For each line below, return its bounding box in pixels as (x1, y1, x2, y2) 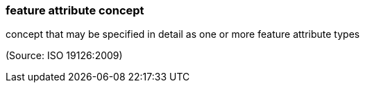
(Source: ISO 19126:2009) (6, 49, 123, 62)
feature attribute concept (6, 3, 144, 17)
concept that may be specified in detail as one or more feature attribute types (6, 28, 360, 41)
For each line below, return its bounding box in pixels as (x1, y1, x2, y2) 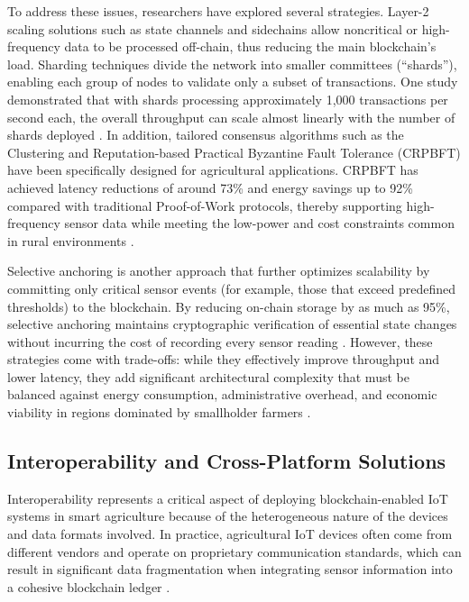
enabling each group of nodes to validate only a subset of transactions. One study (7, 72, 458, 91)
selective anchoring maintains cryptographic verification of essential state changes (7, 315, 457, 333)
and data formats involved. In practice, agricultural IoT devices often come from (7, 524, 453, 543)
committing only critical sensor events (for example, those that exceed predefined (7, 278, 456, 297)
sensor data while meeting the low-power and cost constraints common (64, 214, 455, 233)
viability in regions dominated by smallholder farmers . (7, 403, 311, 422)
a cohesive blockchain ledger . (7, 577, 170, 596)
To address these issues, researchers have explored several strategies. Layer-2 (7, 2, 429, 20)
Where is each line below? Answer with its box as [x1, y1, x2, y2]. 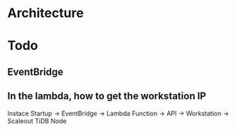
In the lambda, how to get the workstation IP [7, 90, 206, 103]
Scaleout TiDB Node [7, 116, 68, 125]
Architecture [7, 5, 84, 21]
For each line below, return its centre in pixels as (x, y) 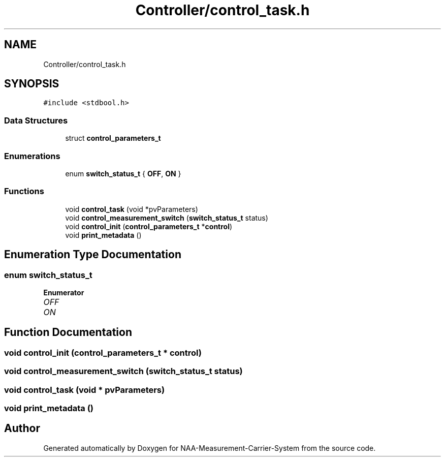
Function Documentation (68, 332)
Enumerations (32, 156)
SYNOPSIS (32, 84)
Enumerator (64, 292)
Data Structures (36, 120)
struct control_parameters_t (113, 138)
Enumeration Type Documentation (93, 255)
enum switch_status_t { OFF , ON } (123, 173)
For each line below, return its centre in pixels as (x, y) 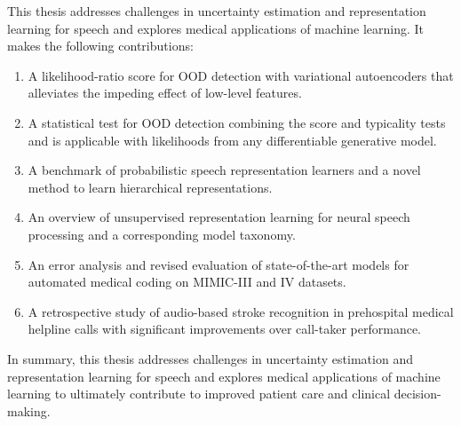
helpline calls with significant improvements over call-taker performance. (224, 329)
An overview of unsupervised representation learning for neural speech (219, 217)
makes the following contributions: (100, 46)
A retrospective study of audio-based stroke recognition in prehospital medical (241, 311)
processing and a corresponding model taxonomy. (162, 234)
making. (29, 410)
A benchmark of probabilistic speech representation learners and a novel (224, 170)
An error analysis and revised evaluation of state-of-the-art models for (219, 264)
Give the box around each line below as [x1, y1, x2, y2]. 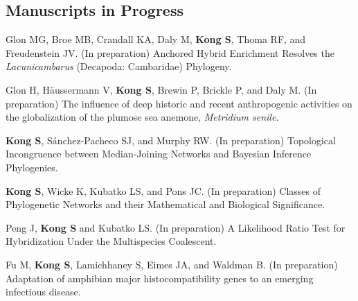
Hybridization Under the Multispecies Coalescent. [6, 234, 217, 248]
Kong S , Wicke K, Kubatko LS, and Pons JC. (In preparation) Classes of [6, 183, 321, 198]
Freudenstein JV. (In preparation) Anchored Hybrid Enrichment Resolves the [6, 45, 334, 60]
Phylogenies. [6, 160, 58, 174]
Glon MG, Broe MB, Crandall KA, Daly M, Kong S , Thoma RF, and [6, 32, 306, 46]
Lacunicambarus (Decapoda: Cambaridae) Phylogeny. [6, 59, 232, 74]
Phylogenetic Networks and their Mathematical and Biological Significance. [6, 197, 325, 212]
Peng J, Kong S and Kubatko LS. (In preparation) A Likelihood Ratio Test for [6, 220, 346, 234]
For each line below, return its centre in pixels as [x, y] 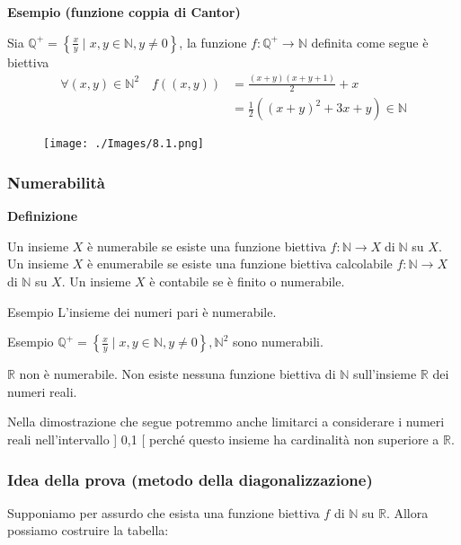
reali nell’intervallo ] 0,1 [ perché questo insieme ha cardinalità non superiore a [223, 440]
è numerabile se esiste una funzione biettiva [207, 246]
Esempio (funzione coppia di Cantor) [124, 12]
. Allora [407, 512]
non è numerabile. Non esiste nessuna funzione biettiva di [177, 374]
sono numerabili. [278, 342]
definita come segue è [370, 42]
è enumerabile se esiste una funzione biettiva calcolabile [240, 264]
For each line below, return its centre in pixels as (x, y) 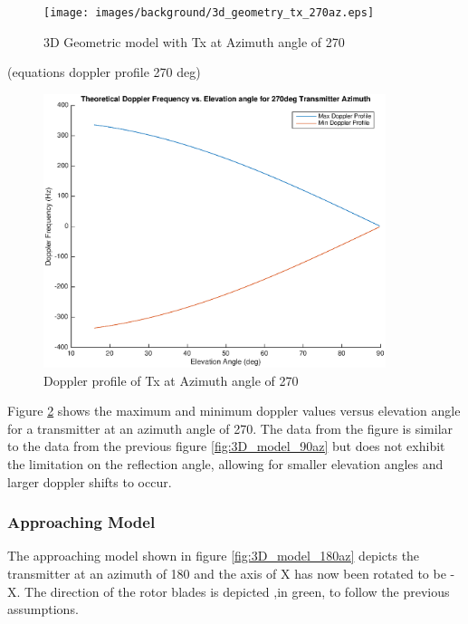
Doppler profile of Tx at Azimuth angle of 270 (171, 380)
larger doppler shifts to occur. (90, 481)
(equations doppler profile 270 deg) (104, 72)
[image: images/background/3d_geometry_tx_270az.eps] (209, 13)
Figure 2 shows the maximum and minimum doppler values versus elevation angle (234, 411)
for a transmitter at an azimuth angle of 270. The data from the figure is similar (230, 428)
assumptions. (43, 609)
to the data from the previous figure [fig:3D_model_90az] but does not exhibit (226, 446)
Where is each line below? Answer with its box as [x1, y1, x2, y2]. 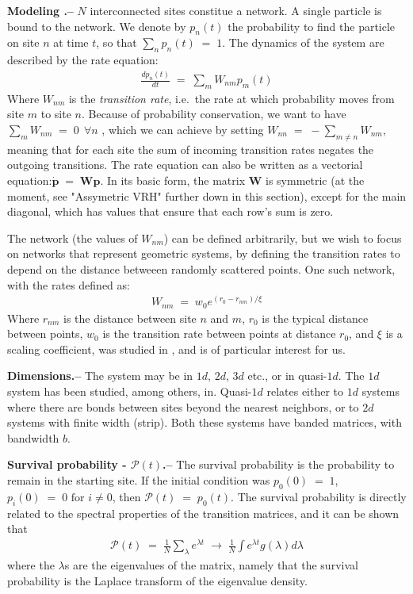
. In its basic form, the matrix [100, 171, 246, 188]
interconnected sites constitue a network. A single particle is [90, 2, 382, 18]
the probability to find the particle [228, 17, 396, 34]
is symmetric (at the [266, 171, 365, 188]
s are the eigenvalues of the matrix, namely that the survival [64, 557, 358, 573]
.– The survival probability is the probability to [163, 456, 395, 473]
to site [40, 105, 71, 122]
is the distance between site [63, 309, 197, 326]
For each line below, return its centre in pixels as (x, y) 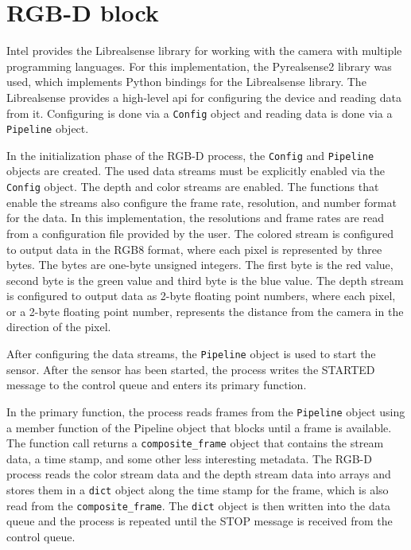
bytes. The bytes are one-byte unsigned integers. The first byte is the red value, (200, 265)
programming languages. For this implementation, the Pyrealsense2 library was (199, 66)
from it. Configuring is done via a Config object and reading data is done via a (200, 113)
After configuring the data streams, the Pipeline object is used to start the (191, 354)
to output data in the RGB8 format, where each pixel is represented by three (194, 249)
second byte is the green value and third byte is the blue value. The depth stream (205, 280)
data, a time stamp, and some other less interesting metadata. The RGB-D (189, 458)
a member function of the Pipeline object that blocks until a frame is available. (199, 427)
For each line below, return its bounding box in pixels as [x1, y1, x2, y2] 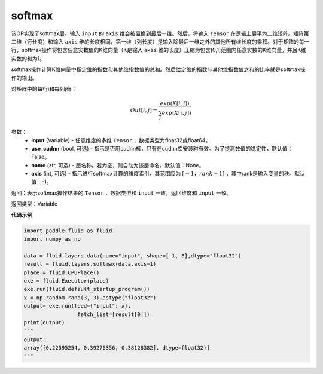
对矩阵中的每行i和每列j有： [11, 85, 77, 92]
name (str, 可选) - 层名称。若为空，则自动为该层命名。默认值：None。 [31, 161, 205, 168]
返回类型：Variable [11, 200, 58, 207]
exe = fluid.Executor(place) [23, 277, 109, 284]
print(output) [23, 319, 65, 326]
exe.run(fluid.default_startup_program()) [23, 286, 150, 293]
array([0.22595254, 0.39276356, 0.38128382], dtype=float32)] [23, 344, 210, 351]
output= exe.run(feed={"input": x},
- - -
**Requirement**
Start with the line above containing "Enumerations (32, 156)" and end with the line containing "Lacunicambarus (Decapoda: Cambaridae)". Set down that stretch exactly, without any pictures.

**Output for this task**
Enumerations (32, 156)
SYNOPSIS (32, 84)
Enumerator (64, 292)
Data Structures (36, 120)
struct control_parameters_t (113, 138)
Enumeration Type Documentation (93, 255)
enum switch_status_t { OFF , ON } (123, 173)
For each line below, return its centre in pixels as (x, y) 
helpline calls with significant improvements over call-taker performance. (224, 329)
An overview of unsupervised representation learning for neural speech (219, 217)
makes the following contributions: (100, 46)
A retrospective study of audio-based stroke recognition in prehospital medical (241, 311)
processing and a corresponding model taxonomy. (162, 234)
making. (29, 410)
A benchmark of probabilistic speech representation learners and a novel (224, 170)
An error analysis and revised evaluation of state-of-the-art models for (219, 264)
Give the box around each line below as [x1, y1, x2, y2]. 
Hybridization Under the Multispecies Coalescent. [6, 234, 217, 248]
Kong S , Wicke K, Kubatko LS, and Pons JC. (In preparation) Classes of [6, 183, 321, 198]
Freudenstein JV. (In preparation) Anchored Hybrid Enrichment Resolves the [6, 45, 334, 60]
Phylogenies. [6, 160, 58, 174]
Glon MG, Broe MB, Crandall KA, Daly M, Kong S , Thoma RF, and [6, 32, 306, 46]
Lacunicambarus (Decapoda: Cambaridae) Phylogeny. [6, 59, 232, 74]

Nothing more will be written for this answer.